• Aim of the task: Only the lines that contain the string "This" belong in the answer; pull them from the records.

--- Material provided Enclosed Below ---

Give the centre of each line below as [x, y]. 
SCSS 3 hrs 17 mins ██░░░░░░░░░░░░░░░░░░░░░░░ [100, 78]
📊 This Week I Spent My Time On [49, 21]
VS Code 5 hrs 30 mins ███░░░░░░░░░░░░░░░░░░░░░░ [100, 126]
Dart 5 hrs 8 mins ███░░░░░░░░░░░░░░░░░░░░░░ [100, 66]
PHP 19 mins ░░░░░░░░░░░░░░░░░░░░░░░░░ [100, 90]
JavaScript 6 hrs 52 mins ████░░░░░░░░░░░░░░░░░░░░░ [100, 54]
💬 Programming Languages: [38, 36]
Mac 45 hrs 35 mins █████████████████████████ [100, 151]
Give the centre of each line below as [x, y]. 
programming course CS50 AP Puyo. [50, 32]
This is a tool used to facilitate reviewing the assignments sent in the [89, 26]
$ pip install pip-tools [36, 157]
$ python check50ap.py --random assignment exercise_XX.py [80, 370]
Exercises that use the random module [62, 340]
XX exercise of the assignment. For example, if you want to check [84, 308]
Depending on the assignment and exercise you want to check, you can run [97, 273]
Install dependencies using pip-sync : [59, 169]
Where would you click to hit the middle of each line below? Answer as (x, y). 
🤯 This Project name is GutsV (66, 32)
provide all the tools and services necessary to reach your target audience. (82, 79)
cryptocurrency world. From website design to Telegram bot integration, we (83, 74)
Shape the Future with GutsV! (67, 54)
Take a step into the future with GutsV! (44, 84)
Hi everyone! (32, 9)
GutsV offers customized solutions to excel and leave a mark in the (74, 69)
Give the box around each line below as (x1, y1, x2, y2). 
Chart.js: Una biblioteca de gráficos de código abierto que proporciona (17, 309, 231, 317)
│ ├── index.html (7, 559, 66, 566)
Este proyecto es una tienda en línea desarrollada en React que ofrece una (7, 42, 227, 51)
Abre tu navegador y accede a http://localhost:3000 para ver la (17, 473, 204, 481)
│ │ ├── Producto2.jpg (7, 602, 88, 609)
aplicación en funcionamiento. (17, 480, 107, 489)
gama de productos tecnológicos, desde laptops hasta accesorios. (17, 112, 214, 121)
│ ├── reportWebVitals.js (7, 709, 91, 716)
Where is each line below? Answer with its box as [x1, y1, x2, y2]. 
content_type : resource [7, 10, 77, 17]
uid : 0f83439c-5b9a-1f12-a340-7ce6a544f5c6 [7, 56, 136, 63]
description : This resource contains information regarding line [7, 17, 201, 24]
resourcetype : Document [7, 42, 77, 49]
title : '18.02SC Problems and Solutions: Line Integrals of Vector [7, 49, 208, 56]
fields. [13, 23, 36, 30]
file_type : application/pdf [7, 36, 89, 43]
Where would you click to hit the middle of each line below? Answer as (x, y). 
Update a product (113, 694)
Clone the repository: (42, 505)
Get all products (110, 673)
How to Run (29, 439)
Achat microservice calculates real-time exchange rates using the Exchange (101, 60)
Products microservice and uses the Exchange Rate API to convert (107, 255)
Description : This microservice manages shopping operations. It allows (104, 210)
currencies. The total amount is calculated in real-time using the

--- End of Enclosed Material provided ---

• Completed task:
📊 This Week I Spent My Time On [49, 21]
This is a tool used to facilitate reviewing the assignments sent in the [89, 26]
🤯 This Project name is GutsV (66, 32)
description : This resource contains information regarding line [7, 17, 201, 24]
Description : This microservice manages shopping operations. It allows (104, 210)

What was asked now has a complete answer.